[DATA TO USE — start]

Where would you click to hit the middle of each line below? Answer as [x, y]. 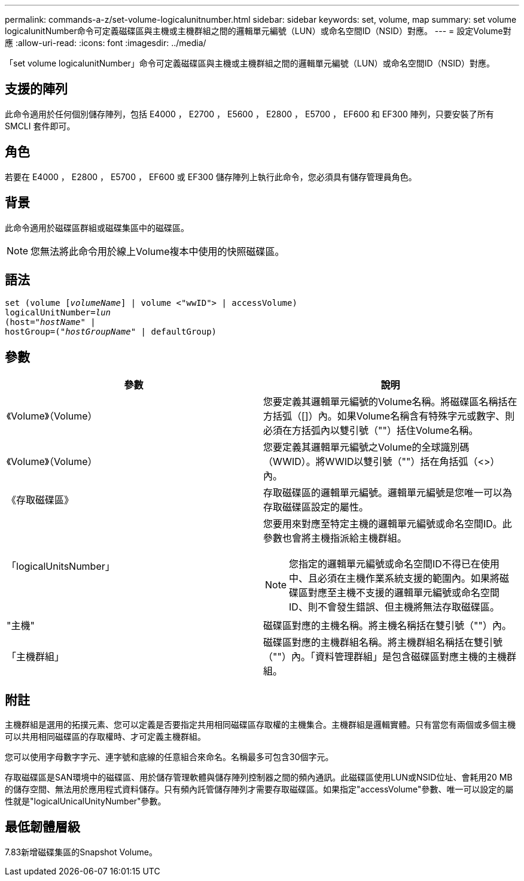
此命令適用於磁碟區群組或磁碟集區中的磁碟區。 [97, 227]
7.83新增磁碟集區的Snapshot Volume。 [81, 852]
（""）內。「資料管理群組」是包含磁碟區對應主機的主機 [385, 657]
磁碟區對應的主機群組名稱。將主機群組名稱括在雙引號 [383, 642]
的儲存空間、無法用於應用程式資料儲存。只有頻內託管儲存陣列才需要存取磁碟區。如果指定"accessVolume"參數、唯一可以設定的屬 [259, 789]
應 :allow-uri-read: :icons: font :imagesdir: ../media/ [106, 43]
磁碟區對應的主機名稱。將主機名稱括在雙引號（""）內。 [387, 626]
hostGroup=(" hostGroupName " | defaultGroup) [111, 332]
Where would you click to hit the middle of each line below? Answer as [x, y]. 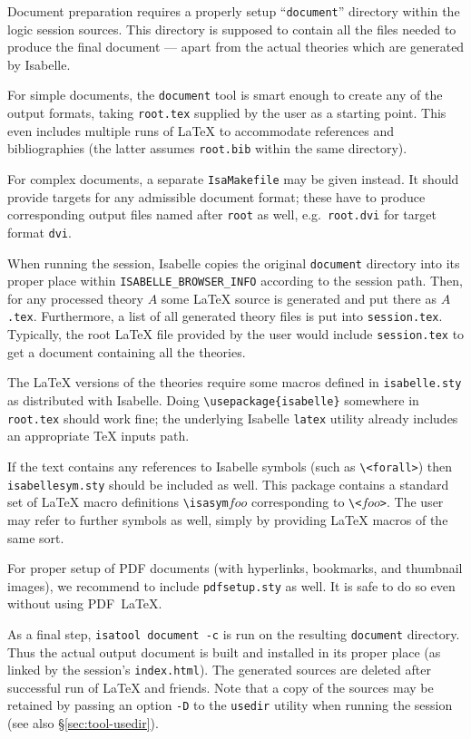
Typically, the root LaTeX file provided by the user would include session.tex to [236, 334]
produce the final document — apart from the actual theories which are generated [236, 47]
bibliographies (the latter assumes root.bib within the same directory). [207, 148]
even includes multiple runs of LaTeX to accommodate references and [201, 130]
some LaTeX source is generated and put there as [299, 298]
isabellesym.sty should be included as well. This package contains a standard [228, 484]
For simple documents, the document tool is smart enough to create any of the [225, 95]
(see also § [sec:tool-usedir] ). [83, 723]
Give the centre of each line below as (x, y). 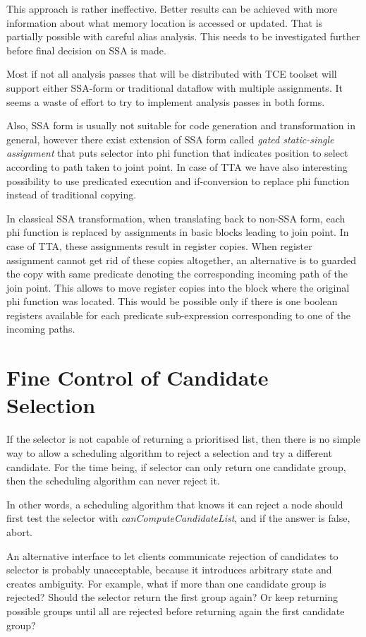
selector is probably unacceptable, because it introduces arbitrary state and (169, 570)
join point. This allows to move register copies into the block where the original (178, 287)
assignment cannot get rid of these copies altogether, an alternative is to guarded (181, 260)
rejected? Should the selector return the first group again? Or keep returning (172, 597)
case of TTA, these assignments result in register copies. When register (159, 245)
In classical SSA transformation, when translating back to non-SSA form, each (176, 218)
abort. (20, 531)
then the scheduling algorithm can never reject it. (113, 481)
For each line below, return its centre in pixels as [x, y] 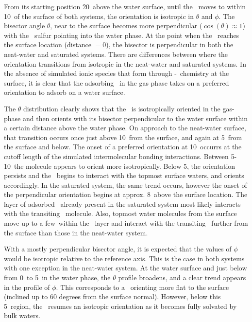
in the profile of [27, 287]
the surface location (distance [48, 45]
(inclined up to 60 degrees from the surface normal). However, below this [112, 296]
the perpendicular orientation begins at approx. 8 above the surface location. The [126, 194]
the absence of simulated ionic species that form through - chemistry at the [117, 73]
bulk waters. [22, 315]
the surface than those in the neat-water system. [76, 232]
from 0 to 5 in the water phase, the [57, 277]
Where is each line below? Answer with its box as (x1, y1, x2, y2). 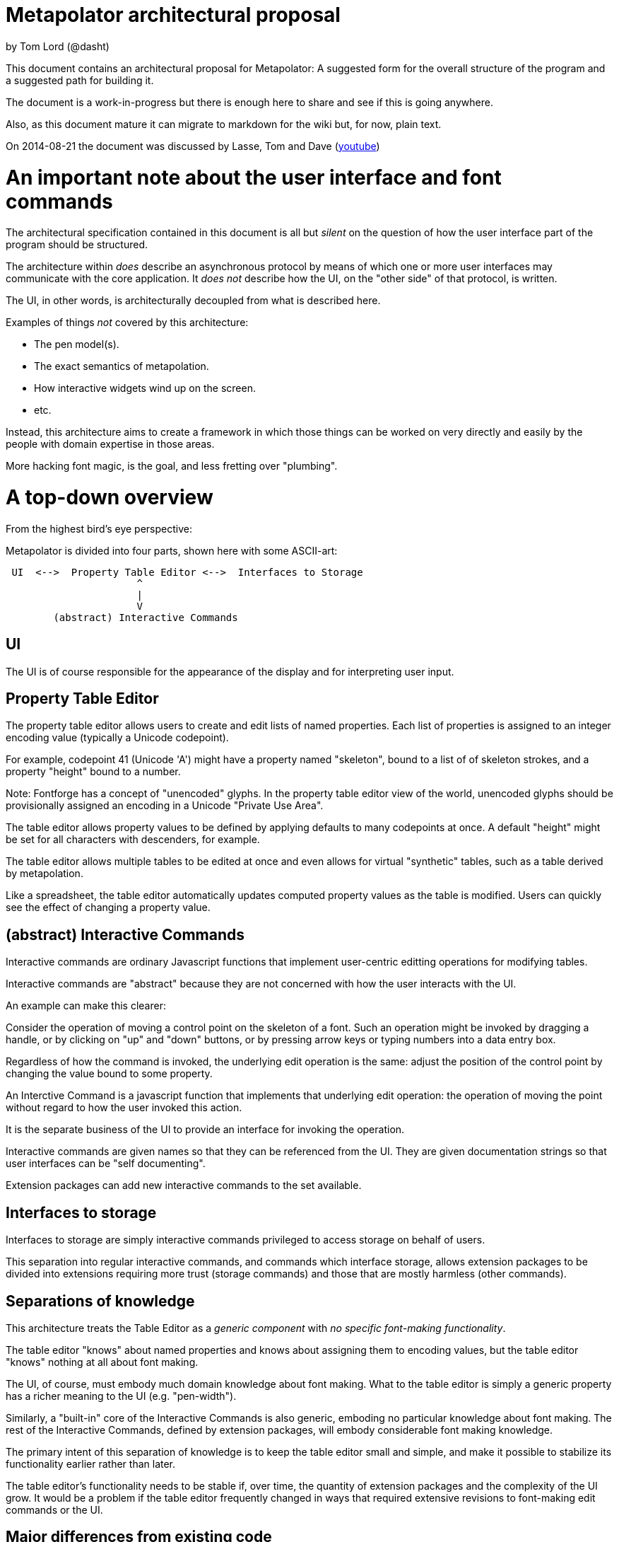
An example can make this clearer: (6, 999, 166, 1012)
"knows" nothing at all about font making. (6, 1355, 199, 1368)
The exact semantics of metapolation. (34, 360, 209, 373)
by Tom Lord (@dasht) (6, 40, 110, 52)
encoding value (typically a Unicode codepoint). (6, 731, 229, 744)
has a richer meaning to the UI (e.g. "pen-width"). (6, 1389, 237, 1402)
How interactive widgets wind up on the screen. (34, 382, 256, 395)
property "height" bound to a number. (6, 765, 181, 778)
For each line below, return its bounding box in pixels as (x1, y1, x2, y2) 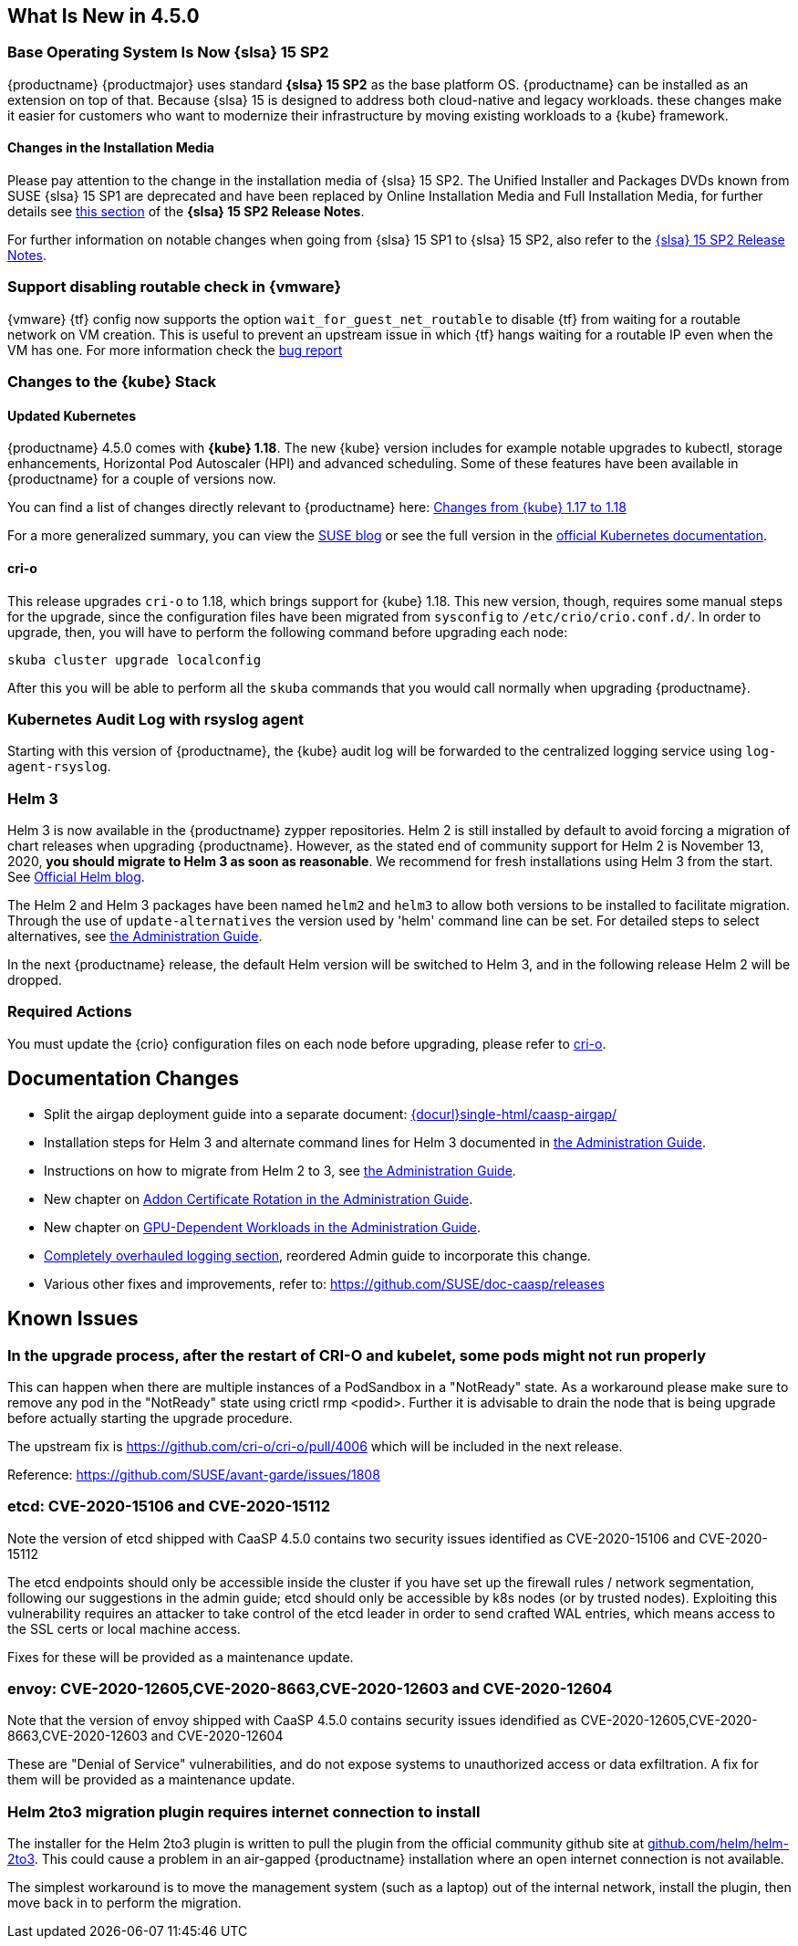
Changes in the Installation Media (7, 140, 214, 156)
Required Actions (7, 1002, 132, 1021)
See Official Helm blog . (7, 869, 145, 885)
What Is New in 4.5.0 (7, 5, 200, 27)
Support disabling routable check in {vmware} (7, 277, 342, 297)
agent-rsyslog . (7, 759, 111, 775)
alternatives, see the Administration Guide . (7, 928, 263, 945)
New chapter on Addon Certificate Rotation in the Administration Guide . (44, 1190, 473, 1207)
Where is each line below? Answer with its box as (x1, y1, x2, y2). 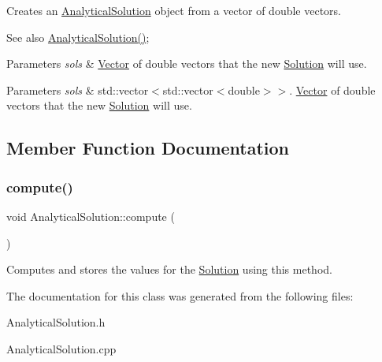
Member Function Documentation (6, 136, 290, 160)
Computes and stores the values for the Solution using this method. (6, 261, 332, 278)
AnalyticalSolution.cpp (6, 340, 117, 356)
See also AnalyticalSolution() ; (6, 28, 150, 45)
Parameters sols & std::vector (6, 81, 149, 98)
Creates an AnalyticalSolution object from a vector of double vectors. (6, 2, 342, 18)
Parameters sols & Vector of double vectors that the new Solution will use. (6, 55, 367, 72)
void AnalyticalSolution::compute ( (6, 207, 175, 224)
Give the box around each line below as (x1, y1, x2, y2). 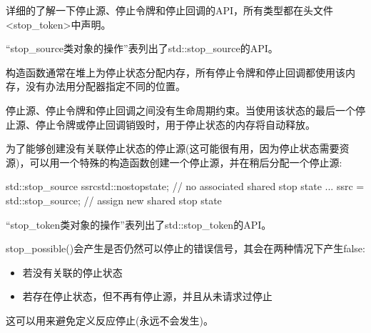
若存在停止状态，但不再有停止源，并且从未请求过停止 (22, 289, 273, 304)
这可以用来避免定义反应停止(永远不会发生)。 (6, 312, 213, 327)
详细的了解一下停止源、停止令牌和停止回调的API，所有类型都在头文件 (6, 3, 334, 17)
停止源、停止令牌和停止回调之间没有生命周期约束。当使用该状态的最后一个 (6, 102, 355, 117)
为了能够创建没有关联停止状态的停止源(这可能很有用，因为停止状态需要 (6, 141, 340, 156)
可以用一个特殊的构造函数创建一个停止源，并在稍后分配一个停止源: (29, 154, 342, 169)
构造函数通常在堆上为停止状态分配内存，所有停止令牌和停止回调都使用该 (6, 64, 345, 79)
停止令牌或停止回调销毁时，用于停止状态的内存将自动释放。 (35, 116, 315, 131)
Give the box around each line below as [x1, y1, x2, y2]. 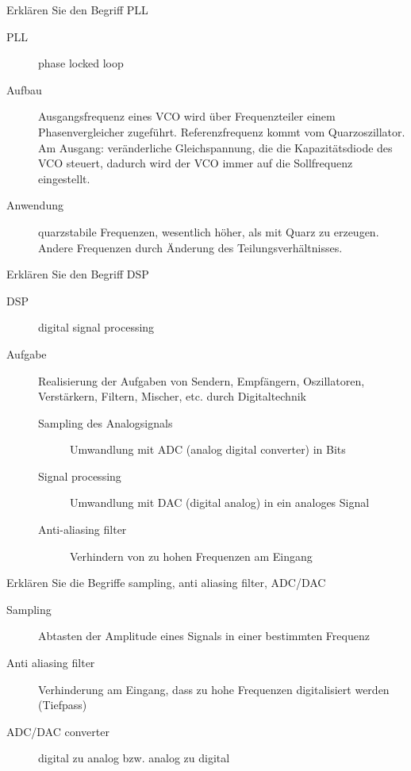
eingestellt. [38, 170, 90, 186]
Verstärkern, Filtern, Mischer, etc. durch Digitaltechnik [38, 388, 306, 405]
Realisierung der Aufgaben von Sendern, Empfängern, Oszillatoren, [38, 372, 365, 389]
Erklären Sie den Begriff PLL [6, 2, 148, 17]
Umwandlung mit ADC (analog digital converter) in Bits [70, 441, 346, 458]
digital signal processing [38, 319, 155, 336]
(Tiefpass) [38, 696, 87, 713]
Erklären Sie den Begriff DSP [6, 266, 149, 282]
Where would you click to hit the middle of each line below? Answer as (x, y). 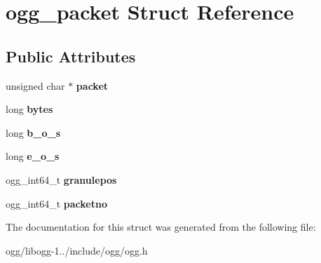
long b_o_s (33, 132)
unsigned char (35, 85)
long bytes (29, 109)
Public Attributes (71, 56)
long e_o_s (33, 156)
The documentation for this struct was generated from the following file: (161, 227)
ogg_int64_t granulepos (61, 179)
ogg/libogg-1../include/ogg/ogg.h (77, 250)
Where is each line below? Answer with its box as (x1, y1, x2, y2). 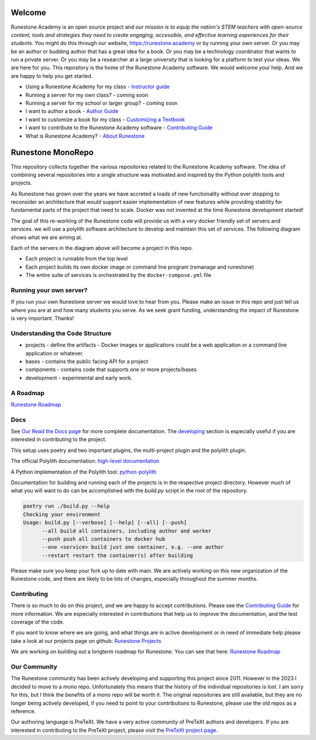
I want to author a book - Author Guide (25, 108, 119, 115)
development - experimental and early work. (25, 374, 133, 381)
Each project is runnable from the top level (25, 255, 128, 262)
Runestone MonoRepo (11, 148, 94, 157)
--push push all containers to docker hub (42, 536, 166, 542)
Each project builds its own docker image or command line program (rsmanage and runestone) (25, 263, 255, 270)
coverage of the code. (11, 618, 64, 626)
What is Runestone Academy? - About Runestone (25, 132, 145, 139)
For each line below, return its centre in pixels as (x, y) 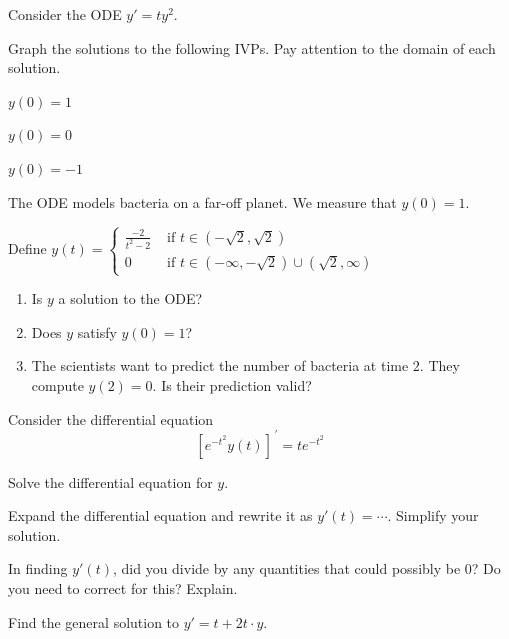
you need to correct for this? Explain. (123, 587)
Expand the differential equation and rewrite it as (160, 515)
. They (439, 365)
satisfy (97, 331)
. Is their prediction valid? (232, 384)
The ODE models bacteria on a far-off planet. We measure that (202, 201)
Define (27, 248)
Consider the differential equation (111, 418)

[DATA TO USE — finish]

WORK REQUEST: Every line of the entries that includes "equation" must be copied into the answer.

OUTPUT BELOW:
Expand the differential equation and rewrite it as (160, 515)
Consider the differential equation (111, 418)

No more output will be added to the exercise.